» **PROMPT**
Go through the data line by line. Copy each one holding the string "milyen".

[[ EXCERPTED RECORDS open ]]

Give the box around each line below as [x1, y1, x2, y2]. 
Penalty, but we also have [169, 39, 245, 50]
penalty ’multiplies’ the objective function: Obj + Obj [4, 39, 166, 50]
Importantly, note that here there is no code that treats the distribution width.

[[ EXCERPTED RECORDS closed ]]
[[ EXCERPTED RECORDS open ]]

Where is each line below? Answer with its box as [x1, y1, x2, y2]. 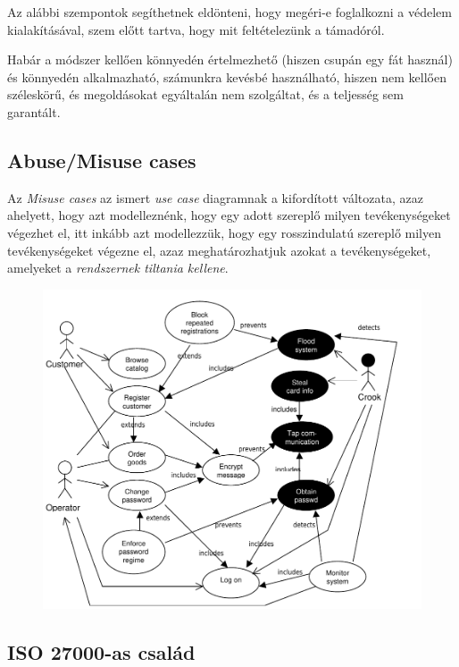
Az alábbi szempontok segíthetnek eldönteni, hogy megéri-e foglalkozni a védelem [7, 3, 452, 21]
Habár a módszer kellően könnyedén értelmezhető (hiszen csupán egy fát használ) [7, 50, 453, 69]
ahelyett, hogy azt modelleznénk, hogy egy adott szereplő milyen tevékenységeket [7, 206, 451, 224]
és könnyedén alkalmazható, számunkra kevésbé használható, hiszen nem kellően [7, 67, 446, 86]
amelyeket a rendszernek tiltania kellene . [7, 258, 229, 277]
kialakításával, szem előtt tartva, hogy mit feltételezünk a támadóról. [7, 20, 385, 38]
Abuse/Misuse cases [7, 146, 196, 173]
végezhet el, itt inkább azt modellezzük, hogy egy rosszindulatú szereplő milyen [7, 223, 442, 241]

[[ EXCERPTED RECORDS closed ]]

» **RESPONSE TO THIS EXERCISE**
ahelyett, hogy azt modelleznénk, hogy egy adott szereplő milyen tevékenységeket [7, 206, 451, 224]
végezhet el, itt inkább azt modellezzük, hogy egy rosszindulatú szereplő milyen [7, 223, 442, 241]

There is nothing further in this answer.